[[ Source records open ]]

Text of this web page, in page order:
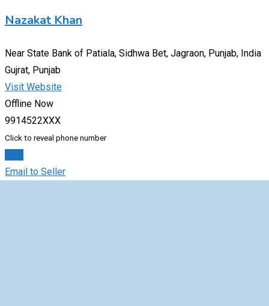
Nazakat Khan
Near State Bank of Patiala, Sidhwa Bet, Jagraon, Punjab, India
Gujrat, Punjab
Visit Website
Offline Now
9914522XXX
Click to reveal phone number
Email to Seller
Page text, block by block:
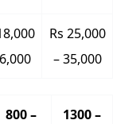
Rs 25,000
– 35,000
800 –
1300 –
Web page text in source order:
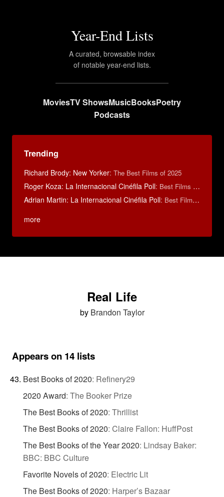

[[ Source records closed ]]
[[ Source records open ]]

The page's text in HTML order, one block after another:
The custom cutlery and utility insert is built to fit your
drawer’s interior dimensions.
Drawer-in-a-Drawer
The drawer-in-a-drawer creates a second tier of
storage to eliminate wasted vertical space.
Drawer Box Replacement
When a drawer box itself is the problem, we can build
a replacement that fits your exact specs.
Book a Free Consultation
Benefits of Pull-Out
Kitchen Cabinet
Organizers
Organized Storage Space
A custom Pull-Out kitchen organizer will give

[[ Source records closed ]]

— Exercise details —
Look back at the data above, then output exactly the lines from the line holding "Text of this" up to and including the line holding "Web page text". Leave out the pictures.

— Task answer —
Text of this web page, in page order:
Nazakat Khan
Near State Bank of Patiala, Sidhwa Bet, Jagraon, Punjab, India
Gujrat, Punjab
Visit Website
Offline Now
9914522XXX
Click to reveal phone number
Email to Seller
Page text, block by block:
Rs 25,000
– 35,000
800 –
1300 –
Web page text in source order:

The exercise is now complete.